What lines in the material hold the string "construction"? Return every one of them.

(MATERIALS PROVIDED Opens)

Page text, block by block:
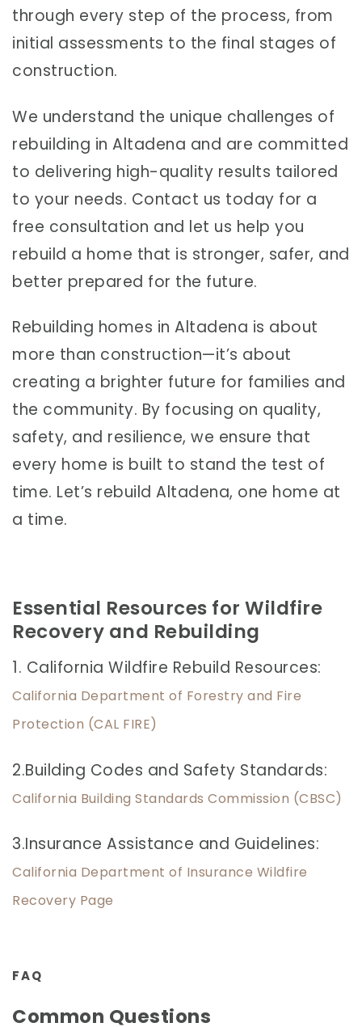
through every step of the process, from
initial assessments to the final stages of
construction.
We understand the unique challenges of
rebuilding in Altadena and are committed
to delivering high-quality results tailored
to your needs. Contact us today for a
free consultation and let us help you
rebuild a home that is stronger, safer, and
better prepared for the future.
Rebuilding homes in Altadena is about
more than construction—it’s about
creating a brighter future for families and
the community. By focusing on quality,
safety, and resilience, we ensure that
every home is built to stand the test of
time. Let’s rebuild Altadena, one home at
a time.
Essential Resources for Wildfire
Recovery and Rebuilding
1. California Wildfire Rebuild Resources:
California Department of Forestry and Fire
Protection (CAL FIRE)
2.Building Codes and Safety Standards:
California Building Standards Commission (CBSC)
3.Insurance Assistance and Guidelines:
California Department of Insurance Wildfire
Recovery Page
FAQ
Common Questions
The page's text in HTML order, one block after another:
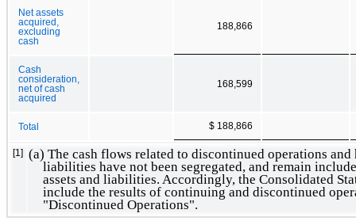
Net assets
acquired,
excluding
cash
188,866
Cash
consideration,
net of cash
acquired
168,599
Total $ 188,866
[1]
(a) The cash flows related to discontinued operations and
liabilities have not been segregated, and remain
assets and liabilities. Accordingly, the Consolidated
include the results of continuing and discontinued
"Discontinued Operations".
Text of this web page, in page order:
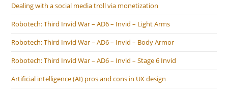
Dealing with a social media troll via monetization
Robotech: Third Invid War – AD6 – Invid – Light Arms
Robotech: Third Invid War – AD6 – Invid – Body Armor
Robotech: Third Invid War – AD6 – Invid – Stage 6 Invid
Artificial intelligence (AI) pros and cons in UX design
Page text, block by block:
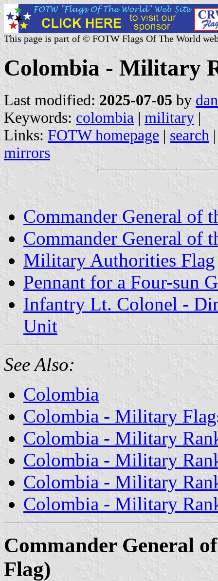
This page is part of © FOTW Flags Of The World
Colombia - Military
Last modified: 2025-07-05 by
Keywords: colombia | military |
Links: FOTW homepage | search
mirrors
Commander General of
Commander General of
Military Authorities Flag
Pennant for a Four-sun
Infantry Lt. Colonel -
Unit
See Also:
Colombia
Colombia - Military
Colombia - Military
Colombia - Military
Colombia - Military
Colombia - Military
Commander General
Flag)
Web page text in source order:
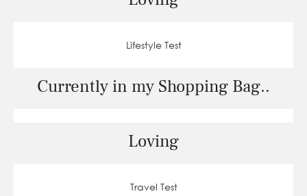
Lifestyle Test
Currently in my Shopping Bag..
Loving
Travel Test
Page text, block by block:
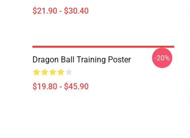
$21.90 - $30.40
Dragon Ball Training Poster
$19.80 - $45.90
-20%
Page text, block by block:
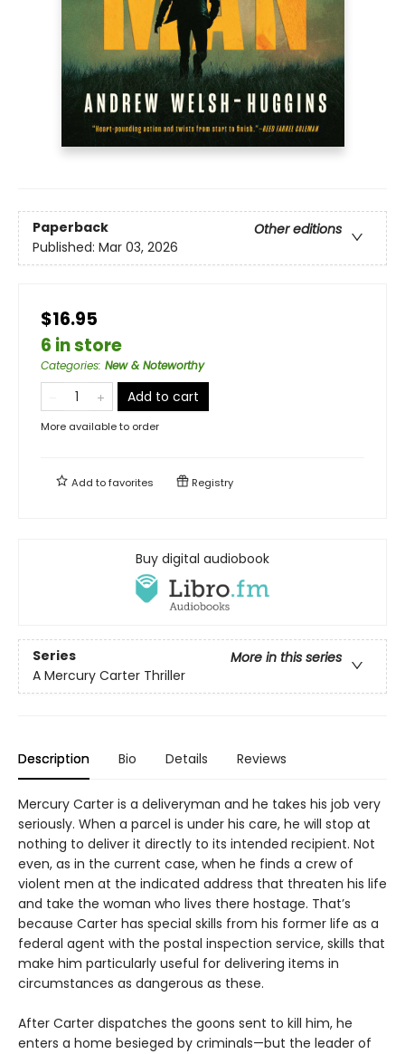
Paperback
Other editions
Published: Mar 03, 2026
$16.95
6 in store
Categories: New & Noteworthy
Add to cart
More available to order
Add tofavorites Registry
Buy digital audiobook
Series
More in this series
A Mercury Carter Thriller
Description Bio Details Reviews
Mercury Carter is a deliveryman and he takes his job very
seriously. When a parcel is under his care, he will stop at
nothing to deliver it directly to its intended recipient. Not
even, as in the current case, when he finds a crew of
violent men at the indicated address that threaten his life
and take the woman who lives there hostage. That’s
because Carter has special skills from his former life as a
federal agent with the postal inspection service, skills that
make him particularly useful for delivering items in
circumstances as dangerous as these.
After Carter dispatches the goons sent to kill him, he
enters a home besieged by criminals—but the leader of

(MATERIALS PROVIDED Closes)

» **RESPONSE FOR THIS EXERCISE**
construction.
more than construction—it’s about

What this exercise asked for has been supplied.